Where are some places you have traveled that have expanded your perspectives of yourself and the world?

A few years ago, I worked for an organization called the International Council of Christians and Jews and I was at a meeting in Vienna, Austria. Since we were in the capital we had lunch with a few officials from the Austrian government. I had this conversation which in hindsight seems obvious but at the time had a great impact on me. There was an official that was asking us about the notions of plurality and identity that Americans sometimes take for granted. This individual was asking, for example, “with first and second generation immigrants, what does it mean to be a Turkish Austrian?” It seemed to be challenging to wrap their minds around this concept, this duality. That complexity of identity is not something that I had really considered coming from an American context, because it is expected here. Conversations that we have about multiculturalism and diversity in the United States are so different then conversations happening in other parts of the world and that experience expanded my perspective.

Who is someone that has inspired you? Why?
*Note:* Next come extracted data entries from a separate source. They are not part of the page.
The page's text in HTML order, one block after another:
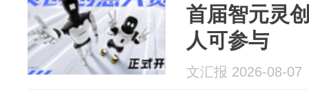
首届智元灵
人可参与
文汇报 2026-08-07
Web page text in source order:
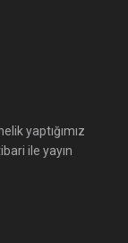
yaptığımız
ile yayın
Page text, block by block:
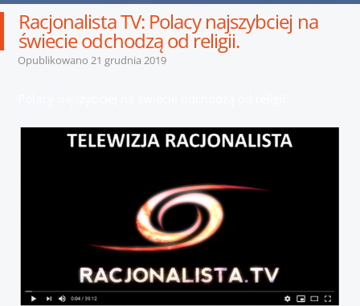
Racjonalista TV: Polacy najszybciej na
świecie odchodzą od religii.
Opublikowano 21 grudnia 2019
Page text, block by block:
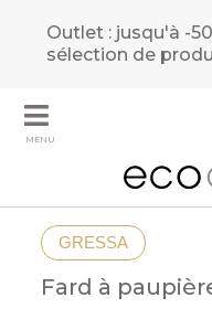
Outlet : jusqu'à -
sélection de
MENU
GRESSA
Fard à
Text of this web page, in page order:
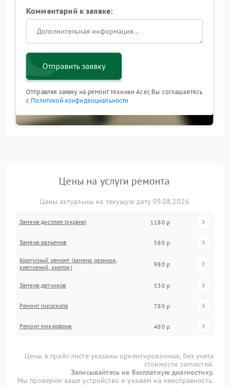
Комментарий к заявке:
Отправить заявку
Отправляя заявку на ремонт техники Acer, Вы соглашаетесь
с Политикой конфиденциальности
Цены на услуги ремонта
Цены актуальны на текущую дату 09.08.2026
Замена дисплея (экрана) 1180 р
Замена разъемов 580 р
Корпусный ремонт (замена резинок,
креплений, кнопок)
980 р
Замена датчиков 530 р
Ремонт гироскопа 780 р
Ремонт микрофона 480 р
Цены в прайс-листе указаны ориентировочные, без учета
стоимости запчастей.
Записывайтесь на бесплатную диагностику.
Мы проверим ваше устройство и укажем на неисправность.
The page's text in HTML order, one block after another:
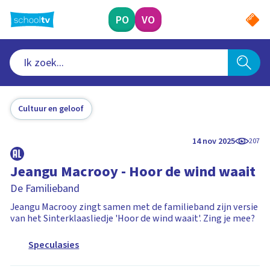
naar
hoofdinhoud
PO VO
Cultuur en geloof
14 nov 2025 207
Jeangu Macrooy - Hoor de wind waait
De Familieband
Jeangu Macrooy zingt samen met de familieband zijn versie
van het Sinterklaasliedje 'Hoor de wind waait'. Zing je mee?
Speculasies
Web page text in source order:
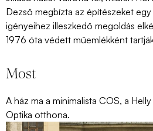
Dezső megbízta az építészeket
igényeihez illeszkedő megoldás
1976 óta védett műemlékként
Most
A ház ma a minimalista COS, a
Optika otthona.
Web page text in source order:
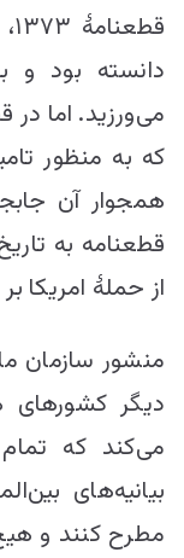
دانسته بود و
که به منظور
همجوار آن
از حملۀ امریکا
منشور سازمان
دیگر کشورهای
می‌کند که
بیانیه‌های
مطرح کنند و
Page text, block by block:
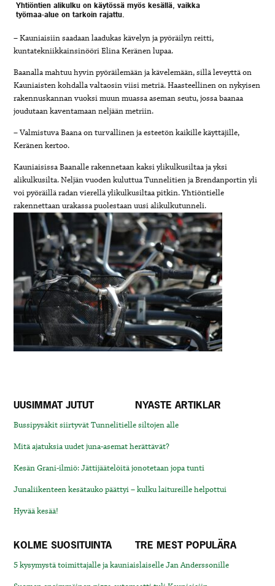
Yhtiöntien alikulku on käytössä myös kesällä, vaikka
työmaa-alue on tarkoin rajattu.
– Kauniaisiin saadaan laadukas kävelyn ja pyöräilyn reitti,
kuntatekniikkainsinööri Elina Keränen lupaa.
Baanalla mahtuu hyvin pyöräilemään ja kävelemään, sillä leveyttä on
Kauniaisten kohdalla valtaosin viisi metriä. Haasteellinen on nykyisen
rakennuskannan vuoksi muun muassa aseman seutu, jossa baanaa
joudutaan kaventamaan neljään metriin.
– Valmistuva Baana on turvallinen ja esteetön kaikille käyttäjille,
Keränen kertoo.
Kauniaisissa Baanalle rakennetaan kaksi ylikulkusiltaa ja yksi
alikulkusilta. Neljän vuoden kuluttua Tunnelitien ja Brendanportin yli
voi pyöräillä radan vierellä ylikulkusiltaa pitkin. Yhtiöntielle
rakennettaan urakassa puolestaan uusi alikulkutunneli.
UUSIMMAT JUTUT NYASTE ARTIKLAR
Bussipysäkit siirtyvät Tunnelitielle siltojen alle
Mitä ajatuksia uudet juna-asemat herättävät?
Kesän Grani-ilmiö: Jättijäätelöitä jonotetaan jopa tunti
Junaliikenteen kesätauko päättyi – kulku laitureille helpottui
Hyvää kesää!
KOLME SUOSITUINTA TRE MEST POPULÄRA
5 kysymystä toimittajalle ja kauniaislaiselle Jan Anderssonille
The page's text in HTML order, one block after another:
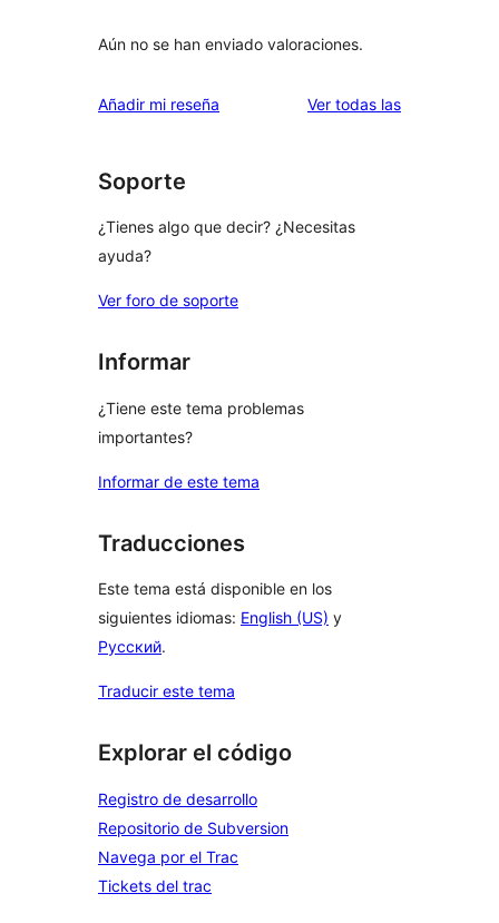
Aún no se han enviado valoraciones.
Añadir mi reseña Ver todas lasvaloraciones
Soporte
¿Tienes algo que decir? ¿Necesitas
ayuda?
Ver foro de soporte
Informar
¿Tiene este tema problemas
importantes?
Informar de este tema
Traducciones
Este tema está disponible en los
siguientes idiomas: English (US) y
Русский.
Traducir este tema
Explorar el código
Registro de desarrollo
Repositorio de Subversion
Navega por el Trac
Tickets del trac
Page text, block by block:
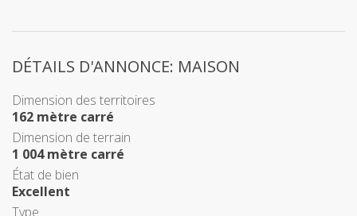
DÉTAILS D'ANNONCE: MAISON
Dimension des territoires
162 mètre carré
Dimension de terrain
1 004 mètre carré
État de bien
Excellent
Type
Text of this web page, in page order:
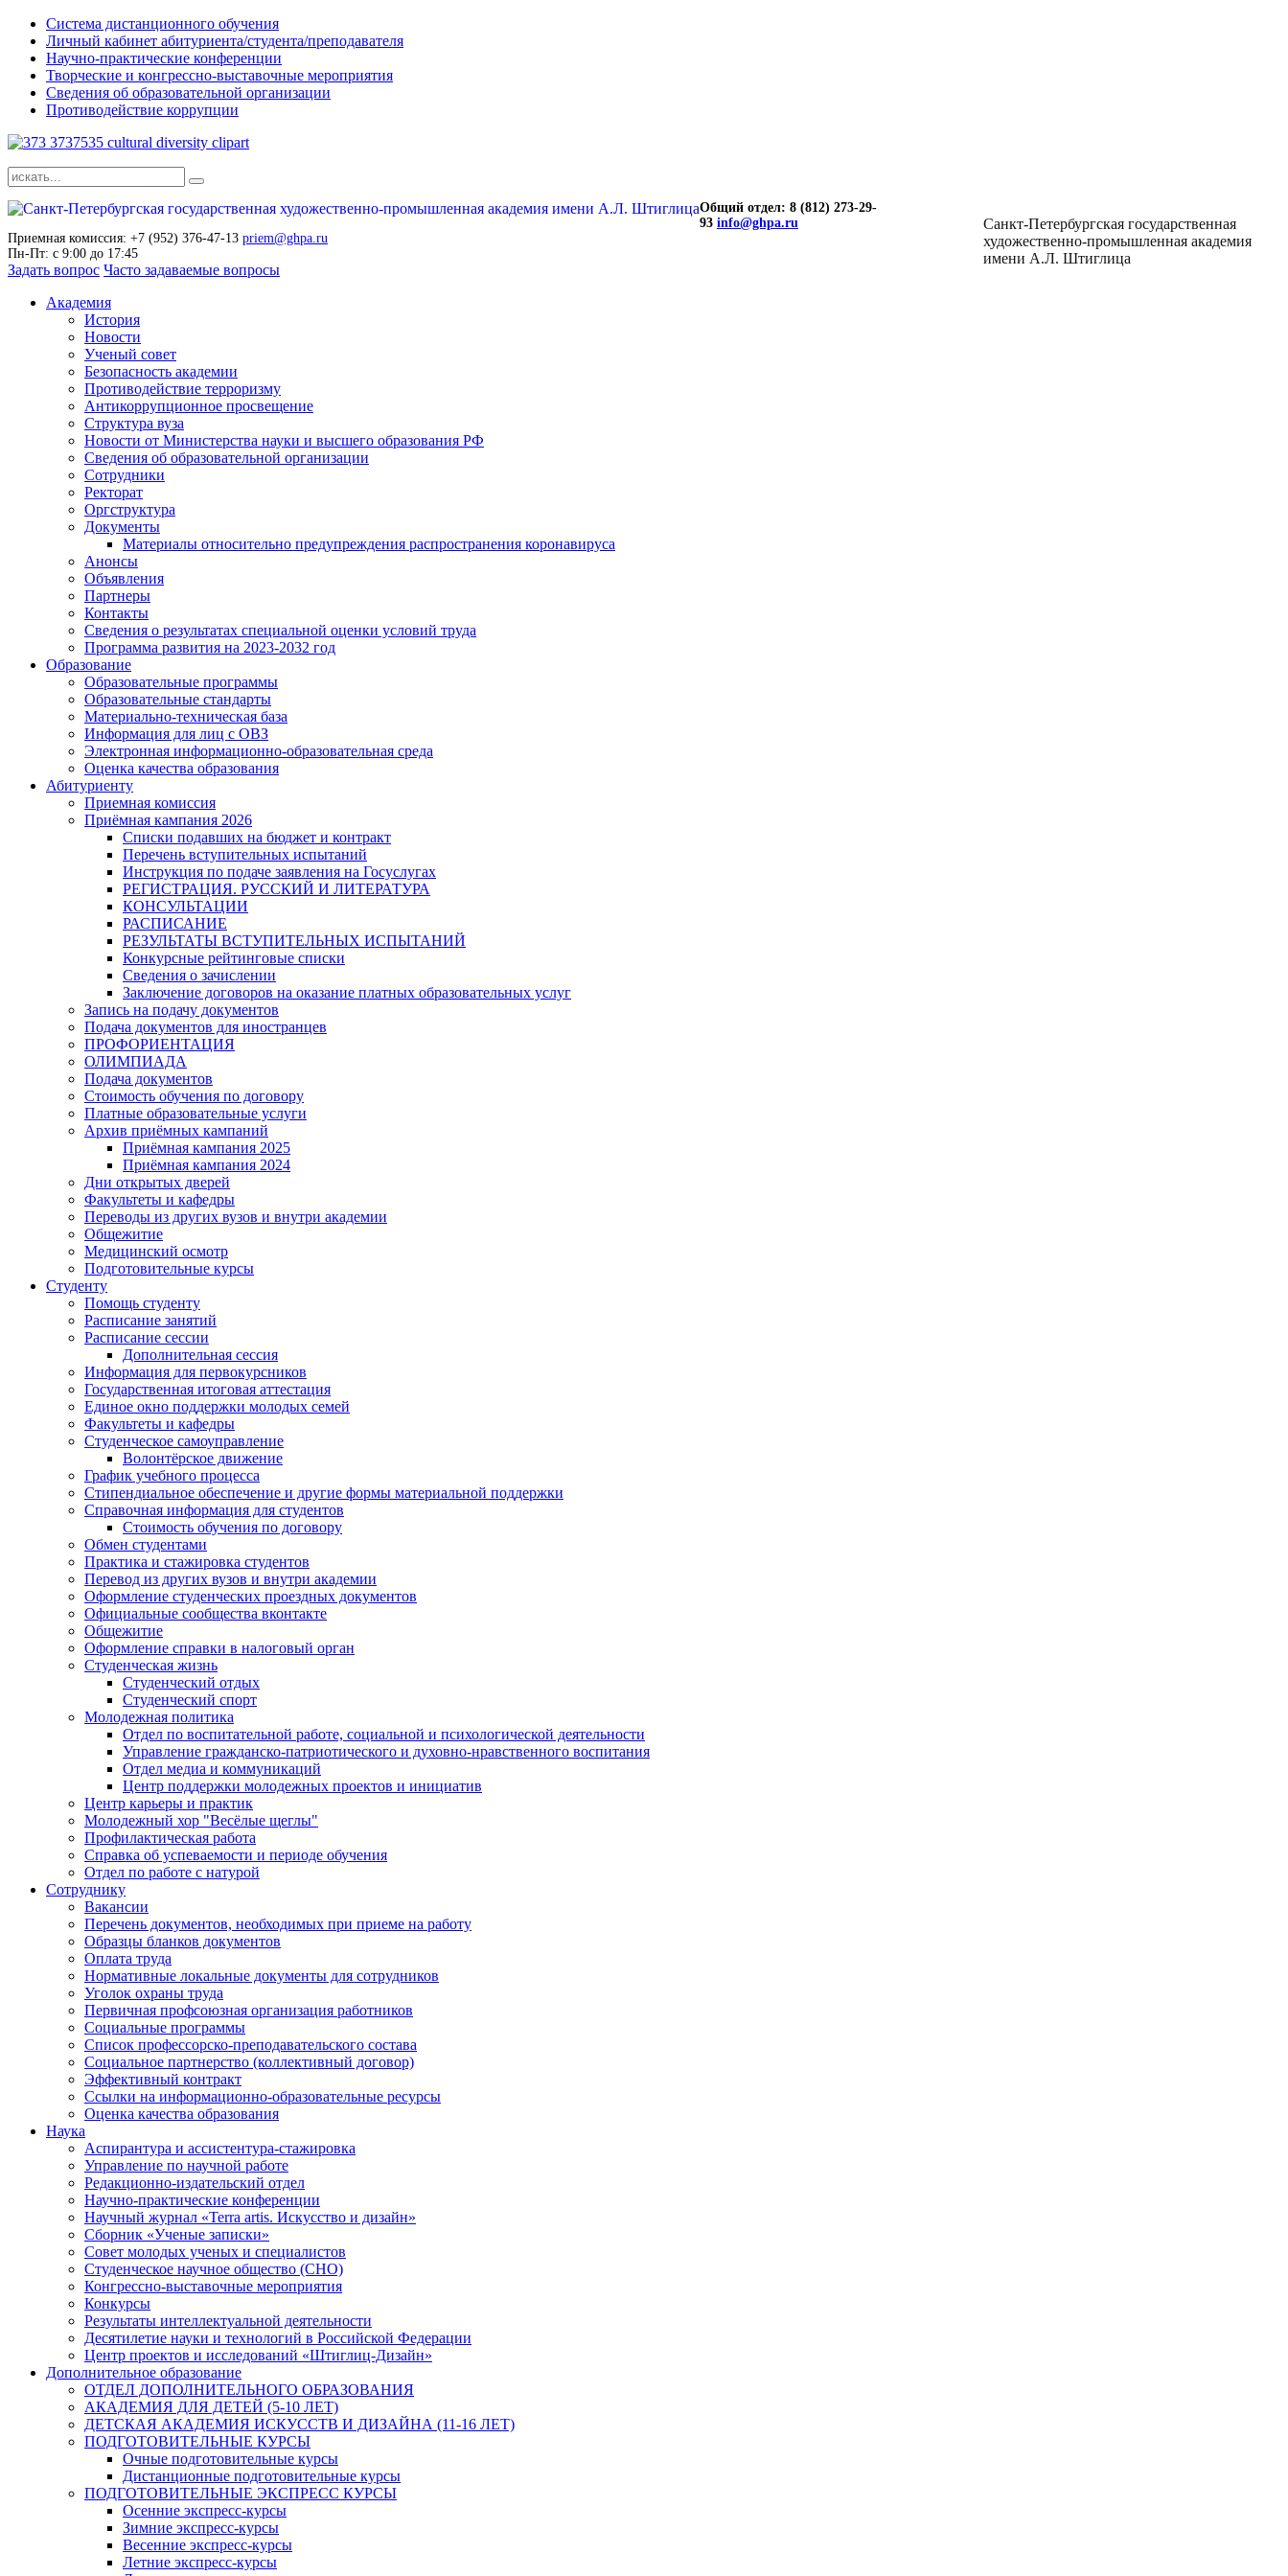
Система дистанционного обучения
Личный кабинет абитуриента/студента/преподавателя
Научно-практические конференции
Творческие и конгрессно-выставочные мероприятия
Сведения об образовательной организации
Противодействие коррупции
Санкт-Петербургская государственная
художественно-промышленная академия
имени А.Л. Штиглица
Общий отдел: 8 (812) 273-29-
93 info@ghpa.ru
Приемная комиссия: +7 (952) 376-47-13 priem@ghpa.ru
Пн-Пт: с 9:00 до 17:45
Задать вопрос Часто задаваемые вопросы
Академия
История
Новости
Ученый совет
Безопасность академии
Противодействие терроризму
Антикоррупционное просвещение
Структура вуза
Новости от Министерства науки и высшего образования РФ
Сведения об образовательной организации
Сотрудники
Ректорат
Оргструктура
Документы
Материалы относительно предупреждения распространения коронавируса
Анонсы
Объявления
Партнеры
Контакты
Сведения о результатах специальной оценки условий труда
Программа развития на 2023-2032 год
Образование
Образовательные программы
Образовательные стандарты
Материально-техническая база
Информация для лиц с ОВЗ
Электронная информационно-образовательная среда
Оценка качества образования
Абитуриенту
Приемная комиссия
Приёмная кампания 2026
Списки подавших на бюджет и контракт
Перечень вступительных испытаний
Инструкция по подаче заявления на Госуслугах
РЕГИСТРАЦИЯ. РУССКИЙ И ЛИТЕРАТУРА
КОНСУЛЬТАЦИИ
РАСПИСАНИЕ
РЕЗУЛЬТАТЫ ВСТУПИТЕЛЬНЫХ ИСПЫТАНИЙ
Конкурсные рейтинговые списки
Сведения о зачислении
Заключение договоров на оказание платных образовательных услуг
Запись на подачу документов
Подача документов для иностранцев
ПРОФОРИЕНТАЦИЯ
ОЛИМПИАДА
Подача документов
Стоимость обучения по договору
Платные образовательные услуги
Архив приёмных кампаний
Приёмная кампания 2025
Приёмная кампания 2024
Дни открытых дверей
Факультеты и кафедры
Переводы из других вузов и внутри академии
Общежитие
Медицинский осмотр
Подготовительные курсы
Студенту
Помощь студенту
Расписание занятий
Расписание сессии
Дополнительная сессия
Информация для первокурсников
Государственная итоговая аттестация
Единое окно поддержки молодых семей
Факультеты и кафедры
Студенческое самоуправление
Волонтёрское движение
График учебного процесса
Стипендиальное обеспечение и другие формы материальной поддержки
Справочная информация для студентов
Cтоимость обучения по договору
Обмен студентами
Практика и стажировка студентов
Перевод из других вузов и внутри академии
Оформление студенческих проездных документов
Официальные сообщества вконтакте
Общежитие
Оформление справки в налоговый орган
Студенческая жизнь
Студенческий отдых
Студенческий спорт
Молодежная политика
Отдел по воспитательной работе, социальной и психологической деятельности
Управление гражданско-патриотического и духовно-нравственного воспитания
Отдел медиа и коммуникаций
Центр поддержки молодежных проектов и инициатив
Центр карьеры и практик
Молодежный хор "Весёлые щеглы"
Профилактическая работа
Справка об успеваемости и периоде обучения
Отдел по работе с натурой
Сотруднику
Вакансии
Перечень документов, необходимых при приеме на работу
Образцы бланков документов
Оплата труда
Нормативные локальные документы для сотрудников
Уголок охраны труда
Первичная профсоюзная организация работников
Социальные программы
Список профессорско-преподавательского состава
Социальное партнерство (коллективный договор)
Эффективный контракт
Ссылки на информационно-образовательные ресурсы
Оценка качества образования
Наука
Аспирантура и ассистентура-стажировка
Управление по научной работе
Редакционно-издательский отдел
Научно-практические конференции
Научный журнал «Terra artis. Искусство и дизайн»
Сборник «Ученые записки»
Совет молодых ученых и специалистов
Студенческое научное общество (СНО)
Конгрессно-выставочные мероприятия
Конкурсы
Результаты интеллектуальной деятельности
Десятилетие науки и технологий в Российской Федерации
Центр проектов и исследований «Штиглиц-Дизайн»
Дополнительное образование
ОТДЕЛ ДОПОЛНИТЕЛЬНОГО ОБРАЗОВАНИЯ
АКАДЕМИЯ ДЛЯ ДЕТЕЙ (5-10 ЛЕТ)
ДЕТСКАЯ АКАДЕМИЯ ИСКУССТВ И ДИЗАЙНА (11-16 ЛЕТ)
ПОДГОТОВИТЕЛЬНЫЕ КУРСЫ
Очные подготовительные курсы
Дистанционные подготовительные курсы
ПОДГОТОВИТЕЛЬНЫЕ ЭКСПРЕСС КУРСЫ
Осенние экспресс-курсы
Зимние экспресс-курсы
Весенние экспресс-курсы
Летние экспресс-курсы
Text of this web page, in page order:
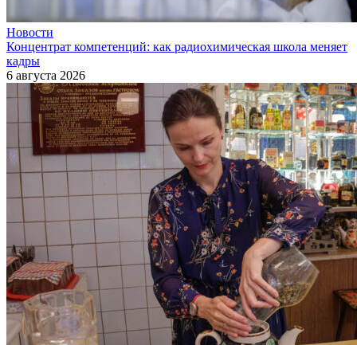
Новости
Концентрат компетенций: как радиохимическая школа меняет
кадры
6 августа 2026
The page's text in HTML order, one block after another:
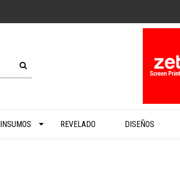
INSUMOS REVELADO DISEÑOS
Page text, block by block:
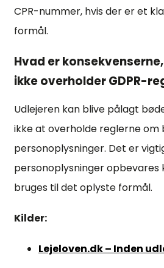
CPR-nummer, hvis der er et
formål.
Hvad er
ikke overholder GDPR-
Udlejeren kan blive pålagt
ikke at overholde reglerne om
personoplysninger. Det er
personoplysninger opbevares
bruges til det oplyste formål.
Kilder:
Lejeloven.dk – Inden
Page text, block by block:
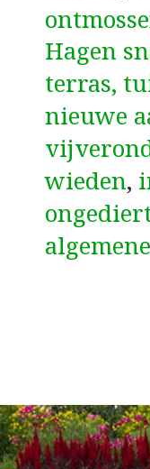
Hagen
terras,
nieuwe
wieden,
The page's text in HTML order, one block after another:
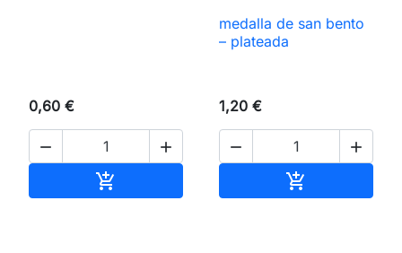
0,60 €
 

medalla de san bento
– plateada
1,20 €
 

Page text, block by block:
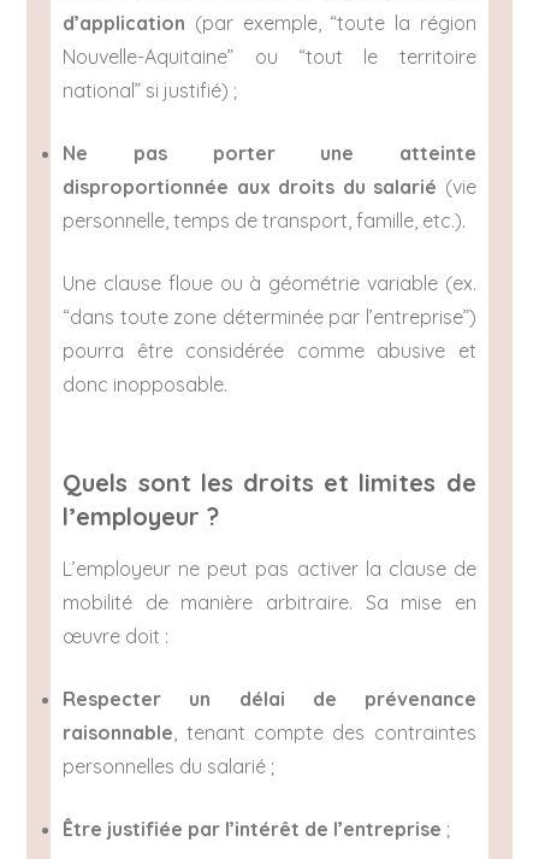
d’application (par exemple, “toute la région
Nouvelle-Aquitaine” ou “tout le territoire
national” si justifié) ;
Ne pas porter une atteinte
disproportionnée aux droits du salarié (vie
personnelle, temps de transport, famille, etc.).
Une clause floue ou à géométrie variable (ex.
“dans toute zone déterminée par l’entreprise”)
pourra être considérée comme abusive et
donc inopposable.
Quels sont les droits et limites de
l’employeur ?
L’employeur ne peut pas activer la clause de
mobilité de manière arbitraire. Sa mise en
œuvre doit :
Respecter un délai de prévenance
raisonnable, tenant compte des contraintes
personnelles du salarié ;
Être justifiée par l’intérêt de l’entreprise ;

Sister Dorothy Stang, SND, lived and died advocating for the poor and for the rainforest in Brazil. She spent years there working in solidarity with the indigenous communities fighting loggers and ranchers. Sadly, she was murdered by two ranchers in 2005, and her martyrdom made an impact on me while I was in college. She stands out to me as an inspiring activist for justice partly because she is from the same part of Ohio as I am, and made all these radical decisions about how she was going to live her life in solidarity with the oppressed.